▶ _EXERCISE GOAL_
Every record below is to be retyped exactly, with any pictures left out.

▶ _DATASET CONTENT_
..........
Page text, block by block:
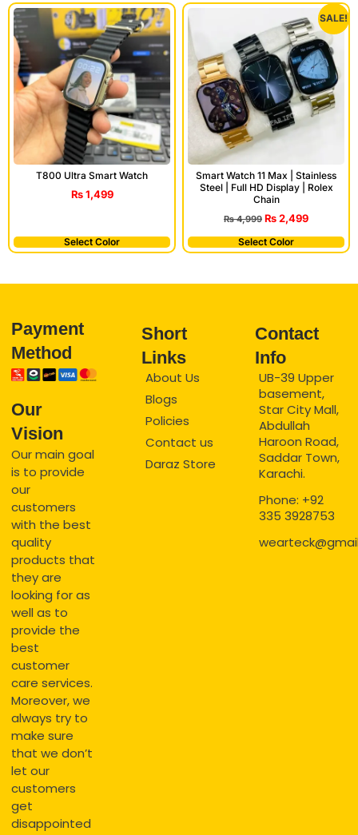
T800 Ultra Smart Watch
₨1,499
Select Color
SALE!
Smart Watch 11 Max | Stainless
Steel | Full HD Display | Rolex
Chain
₨4,999 ₨2,499
Select Color
Payment
Method
Our
Vision
Our main goal
is to provide
our
customers
with the best
quality
products that
they are
looking for as
well as to
provide the
best
customer
care services.
Moreover, we
always try to
make sure
that we don’t
let our
customers
get
disappointed
Short
Links
About Us
Blogs
Policies
Contact us
Daraz Store
Contact
Info
UB-39 Upper
basement,
Star City Mall,
Abdullah
Haroon Road,
Saddar Town,
Karachi.
Phone: +92
335 3928753
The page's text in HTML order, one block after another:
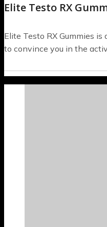
Elite Testo RX
Elite Testo RX Gummies
to convince you in the
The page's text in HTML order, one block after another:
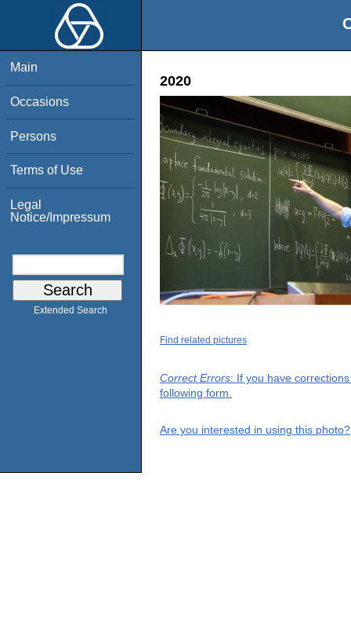
Main
Occasions
Persons
Terms of Use
Legal
Notice/Impressum
Extended Search
2020
Find related pictures
Correct Errors: If you have
following form.
Are you interested in using this photo?
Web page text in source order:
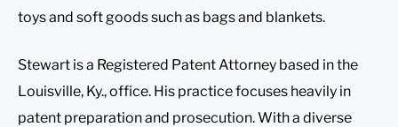
toys and soft goods such as bags and blankets.
Stewart is a Registered Patent Attorney based in the
Louisville, Ky., office. His practice focuses heavily in
patent preparation and prosecution. With a diverse
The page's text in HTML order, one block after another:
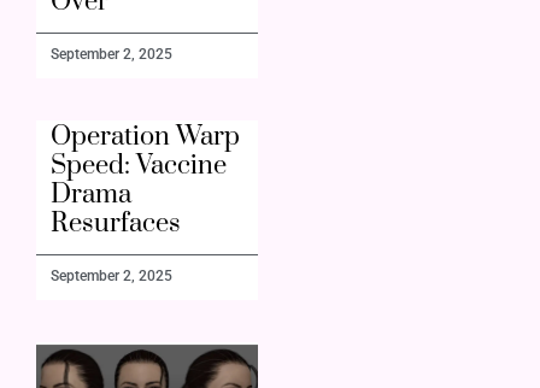
September 2, 2025
Operation Warp
Speed: Vaccine
Drama
Resurfaces
September 2, 2025
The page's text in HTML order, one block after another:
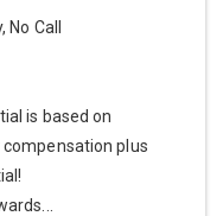
No Call
is based on
plus
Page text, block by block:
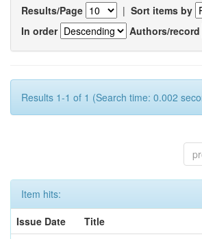
Results/Page | Sort items by
In order
Authors/record
Results 1-1 of 1 (Search time: 0.002
Item hits:
Issue Date
Title
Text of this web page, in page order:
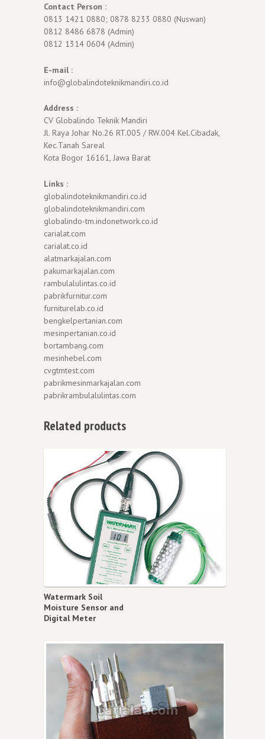
Contact Person :
0813 1421 0880; 0878 8233 0880 (Nuswan)
0812 8486 6878 (Admin)
0812 1314 0604 (Admin)
E-mail :
info@globalindoteknikmandiri.co.id
Address :
CV Globalindo Teknik Mandiri
Jl. Raya Johar No.26 RT.005 / RW.004 Kel.Cibadak,
Kec.Tanah Sareal
Kota Bogor 16161, Jawa Barat
Links :
globalindoteknikmandiri.co.id
globalindoteknikmandiri.com
globalindo-tm.indonetwork.co.id
carialat.com
carialat.co.id
alatmarkajalan.com
pakumarkajalan.com
rambulalulintas.co.id
pabrikfurnitur.com
furniturelab.co.id
bengkelpertanian.com
mesinpertanian.co.id
bortambang.com
mesinhebel.com
cvgtmtest.com
pabrikmesinmarkajalan.com
pabrikrambulalulintas.com
Related products
Watermark Soil
Moisture Sensor and
Digital Meter
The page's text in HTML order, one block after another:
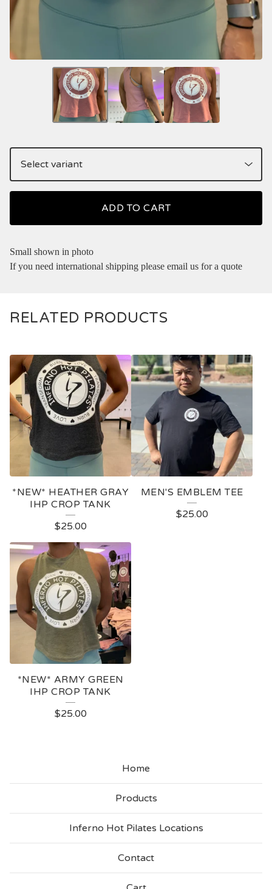
ADD TO CART
Small shown in photo
If you need international shipping please email us for a quote
RELATED PRODUCTS
*NEW* HEATHER GRAY
IHP CROP TANK
$25.00
MEN'S EMBLEM TEE
$25.00
*NEW* ARMY GREEN
IHP CROP TANK
$25.00
Home
Products
Inferno Hot Pilates Locations
Contact
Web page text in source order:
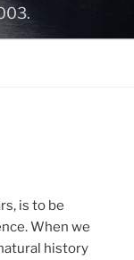
is to be
When we
history
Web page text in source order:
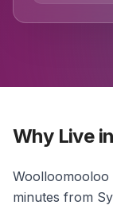
Why Live
minutes from
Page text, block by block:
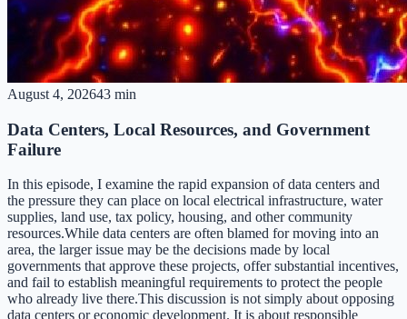
August 4, 202643 min
Data Centers, Local Resources, and Government
Failure
In this episode, I examine the rapid expansion of data centers and
the pressure they can place on local electrical infrastructure, water
supplies, land use, tax policy, housing, and other community
resources.While data centers are often blamed for moving into an
area, the larger issue may be the decisions made by local
governments that approve these projects, offer substantial incentives,
and fail to establish meaningful requirements to protect the people
who already live there.This discussion is not simply about opposing
data centers or economic development. It is about responsible
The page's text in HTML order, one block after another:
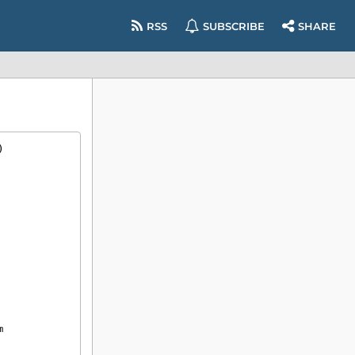
RSS SUBSCRIBE SHARE
..........
▶ _EXERCISE RESPONSE_
Page text, block by block:
T800 Ultra Smart Watch
₨1,499
Select Color
SALE!
Smart Watch 11 Max | Stainless
Steel | Full HD Display | Rolex
Chain
₨4,999 ₨2,499
Select Color
Payment
Method
Our
Vision
Our main goal
is to provide
our
customers
with the best
quality
products that
they are
looking for as
well as to
provide the
best
customer
care services.
Moreover, we
always try to
make sure
that we don’t
let our
customers
get
disappointed
Short
Links
About Us
Blogs
Policies
Contact us
Daraz Store
Contact
Info
UB-39 Upper
basement,
Star City Mall,
Abdullah
Haroon Road,
Saddar Town,
Karachi.
Phone: +92
335 3928753
The page's text in HTML order, one block after another:
Elite Testo RX
Elite Testo RX Gummies
to convince you in the
The page's text in HTML order, one block after another:
Main
Occasions
Persons
Terms of Use
Legal
Notice/Impressum
Extended Search
2020
Find related pictures
Correct Errors: If you have
following form.
Are you interested in using this photo?
Web page text in source order:
toys and soft goods such as bags and blankets.
Stewart is a Registered Patent Attorney based in the
Louisville, Ky., office. His practice focuses heavily in
patent preparation and prosecution. With a diverse
The page's text in HTML order, one block after another:
September 2, 2025
Operation Warp
Speed: Vaccine
Drama
Resurfaces
September 2, 2025
The page's text in HTML order, one block after another:
No Call
is based on
plus
Page text, block by block:
Results/Page | Sort items by
In order
Authors/record
Results 1-1 of 1 (Search time: 0.002
Item hits:
Issue Date
Title
Text of this web page, in page order:
Contact Person :
0813 1421 0880; 0878 8233 0880 (Nuswan)
0812 8486 6878 (Admin)
0812 1314 0604 (Admin)
E-mail :
info@globalindoteknikmandiri.co.id
Address :
CV Globalindo Teknik Mandiri
Jl. Raya Johar No.26 RT.005 / RW.004 Kel.Cibadak,
Kec.Tanah Sareal
Kota Bogor 16161, Jawa Barat
Links :
globalindoteknikmandiri.co.id
globalindoteknikmandiri.com
globalindo-tm.indonetwork.co.id
carialat.com
carialat.co.id
alatmarkajalan.com
pakumarkajalan.com
rambulalulintas.co.id
pabrikfurnitur.com
furniturelab.co.id
bengkelpertanian.com
mesinpertanian.co.id
bortambang.com
mesinhebel.com
cvgtmtest.com
pabrikmesinmarkajalan.com
pabrikrambulalulintas.com
Related products
Watermark Soil
Moisture Sensor and
Digital Meter
The page's text in HTML order, one block after another:
ADD TO CART
Small shown in photo
If you need international shipping please email us for a quote
RELATED PRODUCTS
*NEW* HEATHER GRAY
IHP CROP TANK
$25.00
MEN'S EMBLEM TEE
$25.00
*NEW* ARMY GREEN
IHP CROP TANK
$25.00
Home
Products
Inferno Hot Pilates Locations
Contact
Web page text in source order:
is to be
When we
history
Web page text in source order:
Why Live
minutes from
Page text, block by block:
August 4, 202643 min
Data Centers, Local Resources, and Government
Failure
In this episode, I examine the rapid expansion of data centers and
the pressure they can place on local electrical infrastructure, water
supplies, land use, tax policy, housing, and other community
resources.While data centers are often blamed for moving into an
area, the larger issue may be the decisions made by local
governments that approve these projects, offer substantial incentives,
and fail to establish meaningful requirements to protect the people
who already live there.This discussion is not simply about opposing
data centers or economic development. It is about responsible
The page's text in HTML order, one block after another:
RSS SUBSCRIBE SHARE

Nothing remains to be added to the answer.